I remember feeling a little queasy, that feeling that a scam and a pervasive threat is in the works, when Dubya was mouthing his handlers' "ownership society" theme. More home ownership would "give people more control over their financial lives." For a second you'd say, yes, few things develop responsibility, stability and spending on manufactured goods more than owning a home with a mortgage. But all little girls want to be princesses, and in the natural distribution there are only a certain number of openings for minor royalty. The maximum figure for home ownership in societies like the U.S., Canada, and the United Kingdom is no more than the mid-60% range. Aim higher than that, and you're mining people who won't be able to handle it, mentally or financially, and after deregulation (dereg = giving the fox unsupervised access to the henhouse) a pack of predators will be let loose to fleece the sheep and leave them to die of exposure. After the overinflated housing bubble inevitably burst, the conservative noise machine instantly blamed the Community Reinvestment Act, which was developed to help up those who were employed and stable but who lacked the lengthy and sterling credit history which allowed the more fortunate to sail into mortgages with favorable terms. In fact, the working class and nonwhite citizens who benefitted from the act have a few percentage points better record avoiding foreclosure than the white, middle-class mortgagees who didn't need it. You can figure out what the screaming critics' real beef was: helping anyone not exactly like you to become productive and rise from a lower stratum is un-American. The Marshall Plan and the GI Bill and Social Security were ripped up one side and down the other by conservative critics equally, but that was before think tank columnists and Fake News.
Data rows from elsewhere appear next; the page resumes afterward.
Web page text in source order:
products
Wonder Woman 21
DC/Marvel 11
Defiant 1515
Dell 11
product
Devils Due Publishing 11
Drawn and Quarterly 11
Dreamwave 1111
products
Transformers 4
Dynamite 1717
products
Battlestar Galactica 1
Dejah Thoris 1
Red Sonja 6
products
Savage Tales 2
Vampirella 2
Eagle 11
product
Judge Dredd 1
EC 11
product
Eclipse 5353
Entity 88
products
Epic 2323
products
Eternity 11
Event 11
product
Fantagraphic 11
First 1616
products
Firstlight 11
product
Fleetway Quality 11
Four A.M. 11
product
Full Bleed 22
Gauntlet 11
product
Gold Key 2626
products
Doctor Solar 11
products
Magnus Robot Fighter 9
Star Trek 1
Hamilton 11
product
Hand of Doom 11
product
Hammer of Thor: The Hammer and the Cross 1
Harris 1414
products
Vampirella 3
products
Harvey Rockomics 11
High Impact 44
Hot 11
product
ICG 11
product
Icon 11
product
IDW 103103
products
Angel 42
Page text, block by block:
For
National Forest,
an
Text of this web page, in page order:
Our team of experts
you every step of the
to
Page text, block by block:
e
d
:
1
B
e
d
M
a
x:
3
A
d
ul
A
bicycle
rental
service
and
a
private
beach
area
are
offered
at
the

Study after study has shown that people think they are more financially savvy than they are, by a long shot. Many, for example, who thought they had fixed-rate mortgages actually had adjustable-rate ones. How could they miss that? "And the less people know, the more overconfident in their knowledge and abilities they tend to be." This has been identified as the Dunning-Kruger effect, that people who don't know much tend not to recognize their ignorance. How many people believe they are superior drivers (most, according to studies)? How many actually are (few, based on my own lifelong experience)? They then tend to come to erroneous conclusions, make poor decisions, and their ignorance "denies them the ability to realize their mistakes." The exploding financial industry is, however, keenly adept, knows the legal loopholes and can write legalese obfuscation in documents that, once signed, will wring their trusting and ill-informed victims dry. One of the most appallingly evil schemes they came up with was to target minority homeowners in older neighborhoods who had solid equity or complete ownership, selling them on refinancing which in short order sent them into deep debt and foreclosure. Nice.
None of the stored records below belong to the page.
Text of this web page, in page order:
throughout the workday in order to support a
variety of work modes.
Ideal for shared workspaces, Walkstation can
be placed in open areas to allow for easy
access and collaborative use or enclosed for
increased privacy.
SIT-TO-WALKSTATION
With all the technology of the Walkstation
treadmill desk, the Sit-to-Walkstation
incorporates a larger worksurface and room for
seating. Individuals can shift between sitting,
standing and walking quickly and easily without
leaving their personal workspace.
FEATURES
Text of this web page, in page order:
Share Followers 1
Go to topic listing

Zach and I had a discussion a few weeks ago that had us agreeing that financial education must have a place in every level of schooling. Unlike calculus, what else other than English do you need grounding in to deal with life every day? In states where this is the case, it has a surprisingly great impact on savings rates. I remember taking an economics class at VCU, and mid way through, decided not to pursue it any further despite my intense interest; there was no real-world information, no relation to the individual, only the main contemporary terminology and theories, sketchily described. So it can be done badly, but that would do no harm while not doing it at all causes great harm. Would the financial industry lobby against money management education? Actually, they do, spinning a claim that it would make people overconfident (when the reverse is true). They would tell the businessmen on the local school board that it was socialism, un-American or some other scare-tactic B.S.
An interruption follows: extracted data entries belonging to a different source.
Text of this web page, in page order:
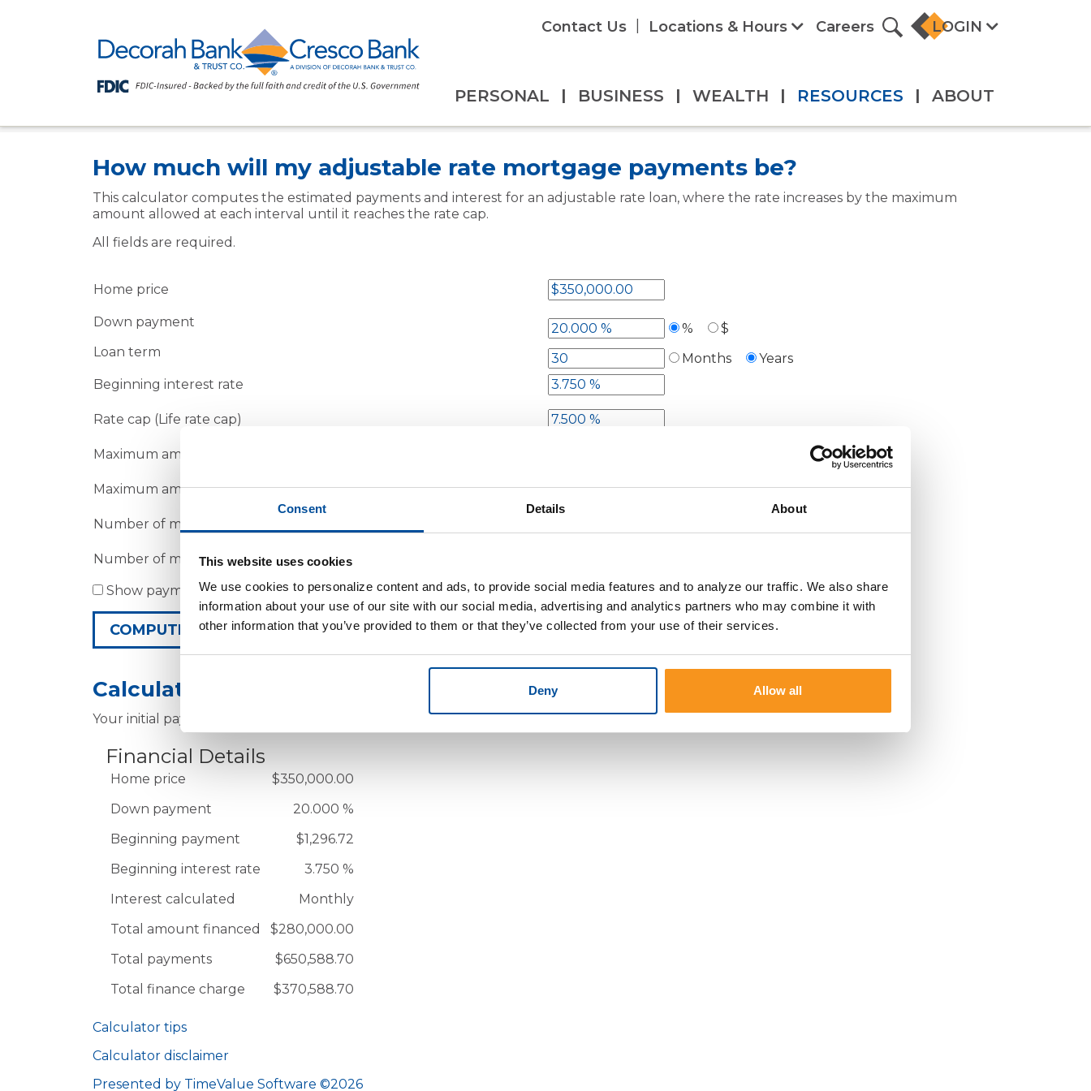
Consent Details About
This website uses cookies
We use cookies to personalize content and ads, to provide social media features and to analyze our traffic. We also share
information about your use of our site with our social media, advertising and analytics partners who may combine it with
other information that you’ve provided to them or that they’ve collected from your use of their services.
Deny Allow all
Contact Us Locations & Hours Careers LOGIN
PERSONAL | BUSINESS | WEALTH | RESOURCES | ABOUT
How much will my adjustable rate mortgage payments be?
This calculator computes the estimated payments and interest for an adjustable rate loan, where the rate increases by the maximum
amount allowed at each interval until it reaches the rate cap.
All fields are required.
Home price
Down payment %
$
Loan term
Months
Years
Beginning interest rate
Rate cap (Life rate cap)
Maximum amount the rate will increase at the first interval
Maximum amount the rate will increase at each subsequent interval
Number of months before the first rate increase
Number of months between subsequent rate increases
Show payment schedule
Calculator Results
Your initial payment will be $1,296.72.
Financial Details
Home price
$350,000.00
Down payment
20.000 %
Beginning payment
$1,296.72
Beginning interest rate
3.750 %
Interest calculated
Monthly
Total amount financed
$280,000.00
Total payments
$650,588.70
Total finance charge
$370,588.70
Calculator tips
Calculator disclaimer
Presented by TimeValue Software ©2026
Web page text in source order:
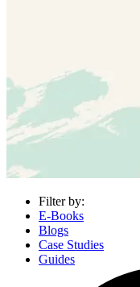
Filter by:
E-Books
Blogs
Case Studies
Guides
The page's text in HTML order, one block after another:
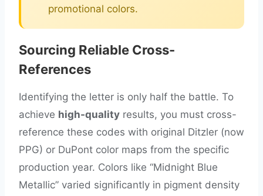
promotional colors.
Sourcing Reliable Cross-
References
Identifying the letter is only half the battle. To
achieve high-quality results, you must cross-
reference these codes with original Ditzler (now
PPG) or DuPont color maps from the specific
production year. Colors like “Midnight Blue
Metallic” varied significantly in pigment density
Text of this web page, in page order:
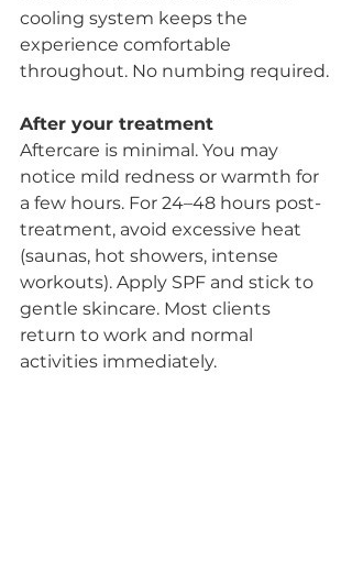
cooling system keeps the
experience comfortable
throughout. No numbing required.
After your treatment
Aftercare is minimal. You may
notice mild redness or warmth for
a few hours. For 24–48 hours post-
treatment, avoid excessive heat
(saunas, hot showers, intense
workouts). Apply SPF and stick to
gentle skincare. Most clients
return to work and normal
activities immediately.
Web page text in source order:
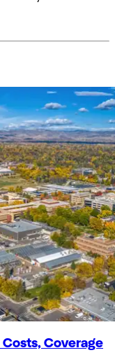
Coverage
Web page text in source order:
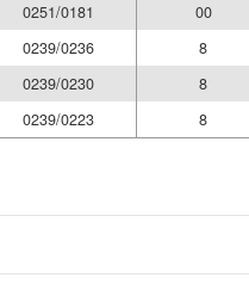
0251/0181 00
0239/0236 8
0239/0230 8
0239/0223 8
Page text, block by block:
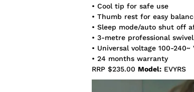
• Cool tip for safe use
• Thumb rest for easy
• Sleep mode/auto shut off
• 3-metre professional
• Universal voltage 100-
• 24 months warranty
RRP $235.00 Model: EVYRS
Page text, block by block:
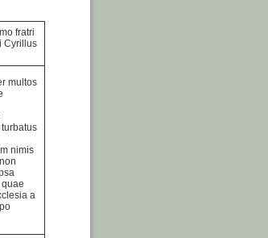
fratri
Cyrillus
multos
nimis
a
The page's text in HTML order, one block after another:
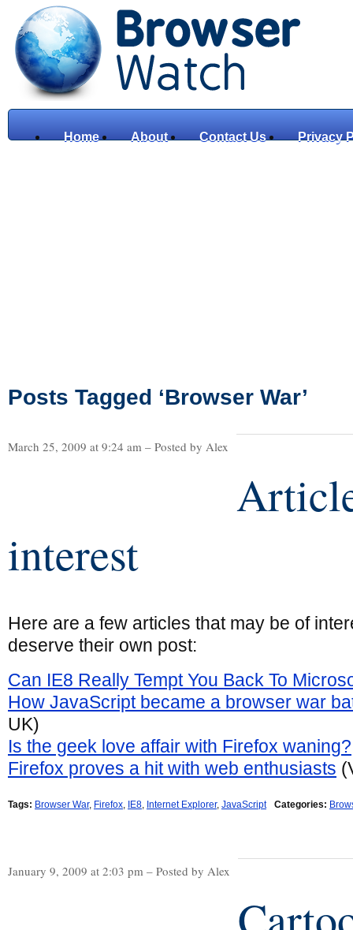
Home About Contact Us Privacy
Posts Tagged ‘Browser War’
March 25, 2009 at 9:24 am – Posted by Alex
interest
Here are a few articles that may be of
deserve their own post:
Can IE8 Really Tempt You Back To
How JavaScript became a browser war
UK)
Is the geek love affair with Firefox waning?
Firefox proves a hit with web enthusiasts
Tags: Browser War, Firefox, IE8, Internet Explorer, JavaScript Categories:
January 9, 2009 at 2:03 pm – Posted by Alex
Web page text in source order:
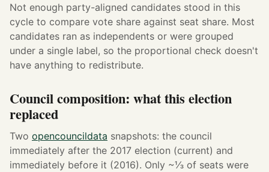
Not enough party-aligned candidates stood in this
cycle to compare vote share against seat share. Most
candidates ran as independents or were grouped
under a single label, so the proportional check doesn't
have anything to redistribute.
Council composition: what this election
replaced
Two opencouncildata snapshots: the council
immediately after the 2017 election (current) and
immediately before it (2016). Only ~⅓ of seats were
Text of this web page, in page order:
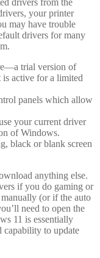
your printer
may have trouble
drivers for many
trial version of
active for a limited
panels which allow
your current driver
of Windows.
black or blank screen
anything else.
if you do gaming or
(or if the auto
need to open the
11 is essentially
capability to update
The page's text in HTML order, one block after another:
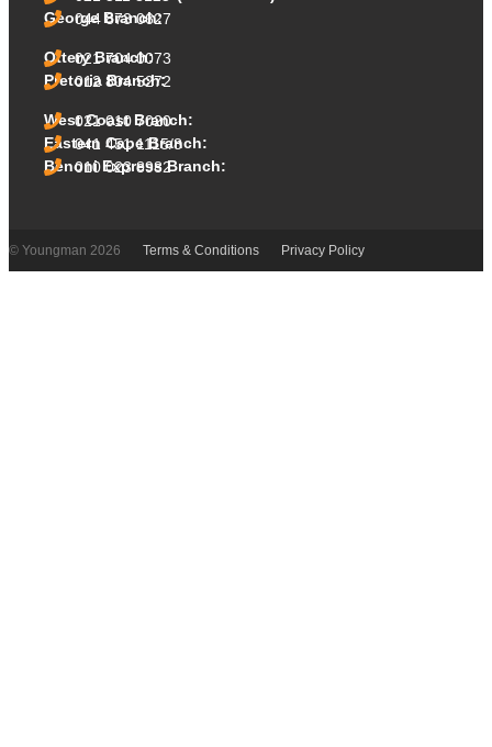
George Branch:
044 873 0627
Ottery Branch:
021 704 0073
Pretoria Branch:
012 804 5272
West Coast Branch:
021 010 7020
Eastern Cape Branch:
041 451 1115/8
Benoni Express Branch:
010 023 8982
© Youngman 2026 Terms & Conditions Privacy Policy
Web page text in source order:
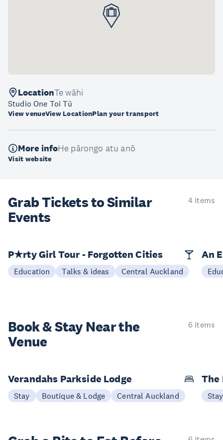
LocationTe wāhi
Studio One Toi Tū
View venueView LocationPlan your transport
More infoHe pārongo atu anō
Visit website
Grab Tickets to Similar
Events
4 items
P★rty Girl Tour - Forgotten Cities
Education Talks & ideas Central Auckland
An
Book & StayNear the
Venue
6 items
Verandahs Parkside Lodge
Stay Boutique & Lodge Central Auckland
The
Stay
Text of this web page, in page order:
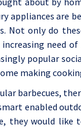
appliances are
Not only do
need
popular
making
barbecues,
enabled
they would like
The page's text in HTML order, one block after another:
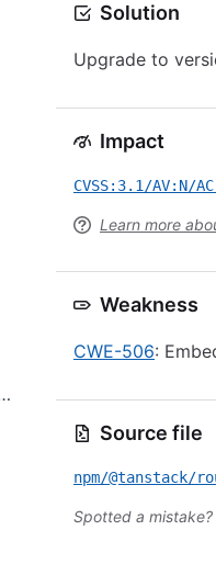
Solution
Upgrade to
Impact
CVSS:3.1/AV:N/
Learn more
Weakness
CWE-506:
Source file
Spotted a mistake?

Without knowing the term "Dunning - Kruger Effect," I observed the same aspect of human nature again and again while working in the "redneck world" (my politically incorrect but accurate term). Most were willfully ignorant and based action and opinion solely on feeling and half-baked received opinion and yet were paradoxically (to me) brimming with confidence and overestimated their competence to a dangerous extreme. One person who had enough years in to know better was once trying to drill through an iron roof hatch with a large diameter masonry bit and got livid when I politely suggested using progressively larger diameters of steel twist bits (just try drilling a 5/8" hole through iron otherwise). Another dismissed my warning that there was nothing below us except inadequate 2x4 joists and drywall just before he fell through that ceiling, shearing loaded shelves off the walls on his way down.
You can only work around, not change, human nature; the vast majority will continue on as they always have. The bewildering complexity of life today will continue to be used against us very effectively by fast and clever predators (lulling us into complacency through their shills, pundits and propaganda); even if we did have education focused on realities it would be almost impossible to keep up. One of the lessons of history you will never hear in a school is that the oligarchy/aristocracy/established church top strata of society figured out long ago that the real money is to be made from fleecing the poor and powerless (your peers will assassinate you if you try it with them). Knowledge and perception is all you've got to defend yourself. Be careful out there.